(Collection entries)
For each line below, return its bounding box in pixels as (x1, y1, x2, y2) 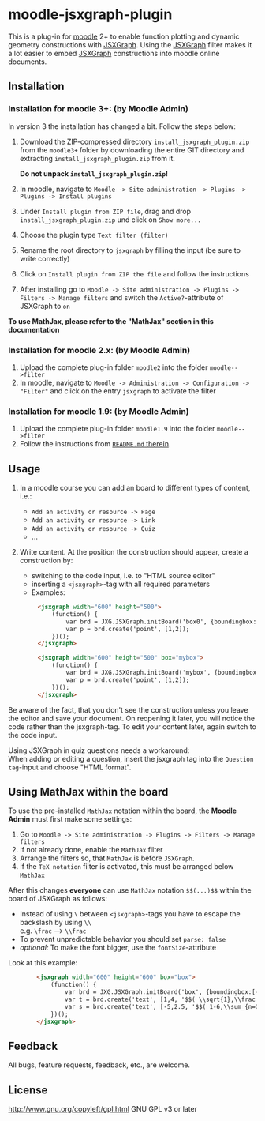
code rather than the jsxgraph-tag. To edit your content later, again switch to (8, 721, 256, 732)
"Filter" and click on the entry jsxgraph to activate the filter (19, 386, 216, 396)
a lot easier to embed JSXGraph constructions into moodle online (8, 48, 220, 58)
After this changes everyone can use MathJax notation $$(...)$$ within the (8, 886, 252, 895)
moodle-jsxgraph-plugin (8, 6, 173, 24)
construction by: (19, 555, 73, 566)
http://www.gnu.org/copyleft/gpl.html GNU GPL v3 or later (8, 1104, 198, 1114)
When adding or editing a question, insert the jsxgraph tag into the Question (8, 754, 254, 763)

Problem to work on -> Across the data above, count every line with "later" in it and write only the total.

Exercise solution -> 2